Work to be completed: The reply should contain every entry exactly as given, with no pictures in it.

Records from a collection

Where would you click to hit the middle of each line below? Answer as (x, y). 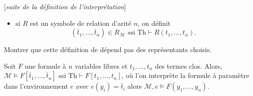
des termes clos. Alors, (189, 66)
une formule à (45, 66)
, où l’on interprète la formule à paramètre (185, 75)
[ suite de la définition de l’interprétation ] (65, 6)
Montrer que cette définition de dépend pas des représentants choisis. (108, 49)
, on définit (154, 23)
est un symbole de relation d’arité (81, 23)
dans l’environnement (36, 86)

Solved exercise:
Where would you click to hit the middle of each line below? Answer as (x, y). 
des termes clos. Alors, (189, 66)
une formule à (45, 66)
, où l’on interprète la formule à paramètre (185, 75)
[ suite de la définition de l’interprétation ] (65, 6)
Montrer que cette définition de dépend pas des représentants choisis. (108, 49)
, on définit (154, 23)
est un symbole de relation d’arité (81, 23)
dans l’environnement (36, 86)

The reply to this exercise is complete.